In countries such as Australia, Canada, Israel and the United States, oral and maxillofacial surgery is a recognized specialty of dentistry. In other countries such as the UK and in most of Europe, this discipline is regarded as a specialty of both medicine and dentistry.


In order for a doctor to be able to specialise in OMF surgery, they either have to complete an undergraduate degree in medicine or dentistry or both, depending on the country they are studying in. A medical degree can take 5-6 years to complete and a dentistry degree 3-4 years. A candidate for OMF surgery will then apply for a post in this discipline if there are consultants available to mentor and train these doctors. If the candidate is successful with their application, they are then admitted into the residency programme which takes 4-6 years to complete.

After an OMF surgeon has completed their residency programme, they can then decide to specialise further by taking part in a fellowship programme that can take 1-2 years to complete.

These fellowship sub-specialties include the following disciplines:

  • Craniofacial surgery
  • Cranio-maxillofacial trauma
  • Head and neck cancer surgery
  • Cleft lip/palate surgery
  • Microvascular reconstruction
  • Cosmetic facial surgery
  • Pediatric maxillofacial surgery
  • Head and neck reconstructive (plastic) surgery

OMF surgical procedures

OMF surgeons can perform a wide variety of procedures. Some of these procedures can overlap those of other surgical disciplines such as ENT surgery and plastic and reconstructive surgery. Procedures of an OMF surgeon include the following:

  • Difficult tooth extractions.
  • Removal of impacted teeth. 
  • Bone grafting to provide a better environment for placing of dentures, implants or other dental prosthetics.
  • Extractions on medically compromised patients.
  • Maxillofacial implants for attaching bone anchored hearing aids and craniofacial prosthetics.
  • Surgery to insert bone-fused dental implants.
  • Surgical treatment for obstructive sleep apnea 
  • Corrective jaw surgery
  • Maxillomandibular advancement
  • Cosmetic surgery of the head and neck such as rhinoplasty, otoplasty, facelifts, blepharoplasty, browlifts, septoplasty, chin or cheek augmentation, lip enhancement, neck liposuction and injectable cosmetic treatments.

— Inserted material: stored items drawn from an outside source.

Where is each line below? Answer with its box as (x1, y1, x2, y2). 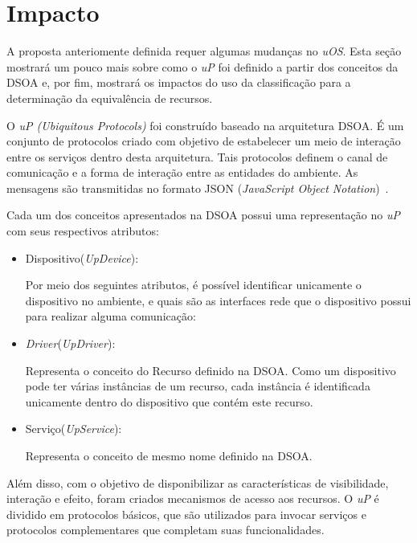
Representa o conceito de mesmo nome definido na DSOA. (25, 447, 313, 463)
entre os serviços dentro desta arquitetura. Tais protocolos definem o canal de (6, 148, 388, 165)
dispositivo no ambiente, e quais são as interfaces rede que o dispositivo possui (25, 292, 411, 308)
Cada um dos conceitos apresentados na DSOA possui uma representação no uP (6, 206, 400, 223)
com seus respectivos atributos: (6, 223, 159, 239)
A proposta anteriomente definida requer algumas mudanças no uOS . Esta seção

The use of laser in OMF surgery

The CO2 (carbon dioxide) laser incorporates the simultaneous use of photo-thermal ablation and coagulation. For this reason it has remained the gold standard for soft tissue surgery by OMF surgeons. The CO2 laser is used in dental and oral surgery for nearly all soft-tissue procedures such as operculectomies, gingivecomies,  frenectomies and vestibuloplasties. The use of this laser has also been gaining popularity in the field of periodontology, and it may be effective in treating peri-implantitis.